Virtual accounts in vSphere 6.0 for Windows increase the security of vCenter Server by disallowing privilege escalation within the host operating system in the event that a single service becomes compromised. Because all services are placed into their own silo using virtual accounts. Even when a user gains access to a single virtual account, they are limited only to the functionality of that account and also limited to only that single service. This ensures that the vSphere 6.0 environment is running on a minimum set of privileges that is dependent on the specific service.

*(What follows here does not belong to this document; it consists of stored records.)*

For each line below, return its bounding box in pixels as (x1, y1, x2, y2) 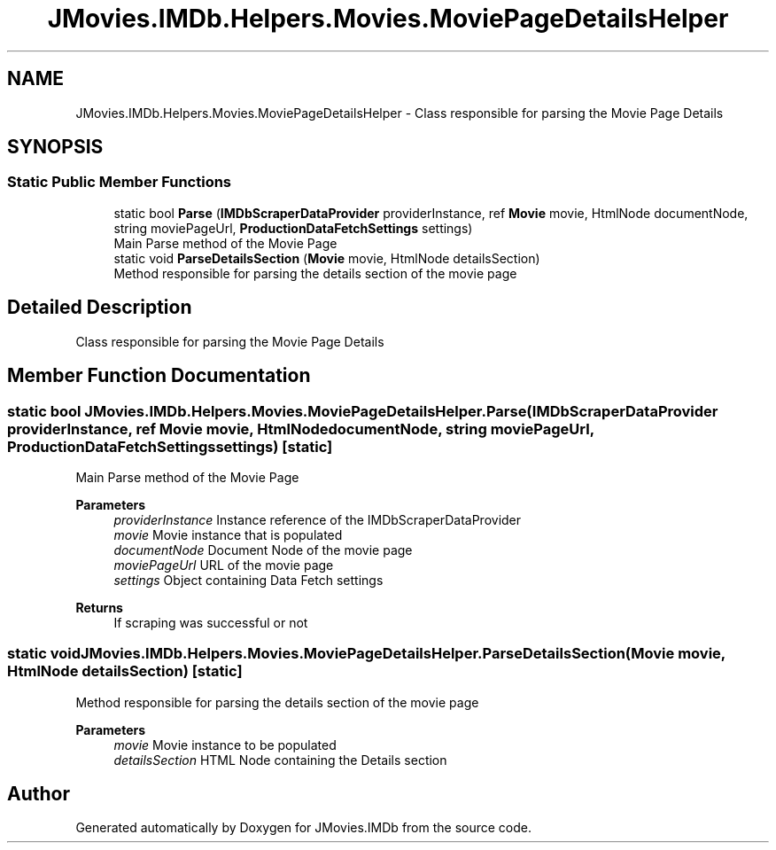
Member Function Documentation (7, 364, 311, 387)
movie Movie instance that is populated (113, 526, 343, 542)
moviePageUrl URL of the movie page (113, 557, 334, 573)
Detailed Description (7, 296, 192, 319)
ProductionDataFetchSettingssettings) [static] (7, 437, 333, 456)
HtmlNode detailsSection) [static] (7, 662, 243, 681)
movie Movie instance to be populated (113, 737, 337, 753)
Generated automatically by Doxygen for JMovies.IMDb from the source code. (75, 820, 532, 836)

The following virtual accounts are now used as the service accounts to run their respective service.
Service | Service Account |
VMware Component Manager | NT SERVICE\VMwareComponentManager |
VMware Content Library Service | NT SERVICE\vdcs |
VMware ESX Agent Manager | NT SERVICE\EsxAgentManager |
VMware Message Bus Config Service | NT SERVICE\mbcs |
VMware Performance Charts | NT SERVICE\vmware-perfcharts |
VMware Postgres | NT SERVICE\vPostgres |
VMware vAPI Endpoint | NT SERVICE\vapiEndpoint |
VMware vCenter workflow manager | NT SERVICE\vmware-vpx-workflow |
VMware vService Manager | NT SERVICE\VServiceManager |
VMware vSphere Audo Deploy Waiter | NT SERVICE\vmware-autodeploy-waiter |
VMware vSphere Web Client | NT SERVICE\vspherewebclientsvc |
Notes:
- Future releases of vSphere uses unique virtual accounts for all services. However, vSphere 6.0 is limited to the preceding list.
- Do not change these accounts after they are established.